- 手足
- Genre: Long Running Drama
- Created by: Ng Kah Huay
- Written by: Kwok Kar Peng Dion Tang He Xing Ying Gladys Tan
- Directed by: Benny Wong
- Creative director: Liu Jinan
- Starring: Elvin Ng Jesseca Liu Ann Kok Xiang Yun Yao Wenlong Chen Tianwen Cynthia Koh Sylvester Tan
- Theme music composer: Benny Wong
- Opening theme: 逃离 by A-do
- Ending theme: 换季 by Jin Sha
- Composer: Benny Wong
- Country of origin: Singapore
- Original languages: English Mandarin
- No. of seasons: 2
- No. of episodes: 83 (list of episodes)

Production
- Executive producer: Kelly Cheng
- Producer: Kelly Cheng
- Production locations: Downtown, Singapore
- Cinematography: Liu Tianfu
- Camera setup: Chun Tianfu
- Running time: 45 minutes
- Production company: MediaCorp TV

Original release
- Network: MediaCorp TV Channel 8
- Release: Invalid date range

= Kinship (TV series) =

Kinship (Simplified Chinese: 手足) is a Singaporean Chinese long running drama which was televised on Singapore's free-to-air channel, MediaCorp TV Channel 8. The drama was divided into two parts, which were broadcast every weekday evening from June 2007 to August 2007 for first part and December 2007 to February 2008 for the second part.

The drama series starred Elvin Ng, Jesseca Liu, Ann Kok, Xiang Yun, Yao Wenlong, Chen Tianwen, Cynthia Koh & Sylvester Tan.

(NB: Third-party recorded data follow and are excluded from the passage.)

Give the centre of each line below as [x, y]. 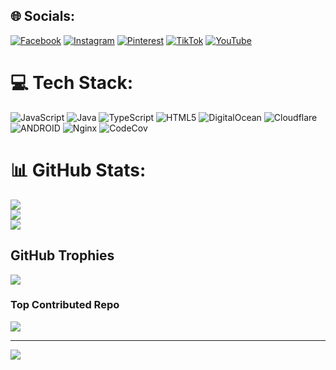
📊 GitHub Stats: [78, 170]
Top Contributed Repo [65, 305]
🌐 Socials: [43, 16]
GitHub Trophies [62, 255]
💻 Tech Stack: [72, 83]

As such, producers have cited this drama as a highly anticipated drama, comparable to the likes of Holland V, Double Happiness and Portrait of Home. This drama is one of the longest running dramas with 83 episodes, being produced by MediaCorp in 2007. Despite being a highly anticipated drama, it received more criticism than any other locally produced Chinese-language drama and only half of the expected viewership.

Part 1 premiered on 19 June 2007 and ended on 17 August 2007. Part 2 premiered on 17 December 2007 and ended on 8 February 2008.

==Plot==

===Part 1===

Da Ying Jia foot reflexology centre was founded by the brothers, Anping and Anxin, 25 years ago. Now, both of them split-up and Anxin takes charge of the business operations of the new branches of Da Ying Jia while Anping stays in the original centre, becoming a foot reflexologist.

Anping married Meiqi and both of them adopted three girls: Jinsha, Yinsha and Yusheng. Two of them, Jinsha and Yinsha, are married to their husbands, Naifa and Zhaoyang respectively, and they live near to Anping's residence, a HDB flat's unit in Singapore.

Both Jinsha and Naifa have two children, a son and a daughter. However, due to poor parenting skills, the two children turn out extremely problematic. This also causes the relationship between Jinsha and her son to worsen.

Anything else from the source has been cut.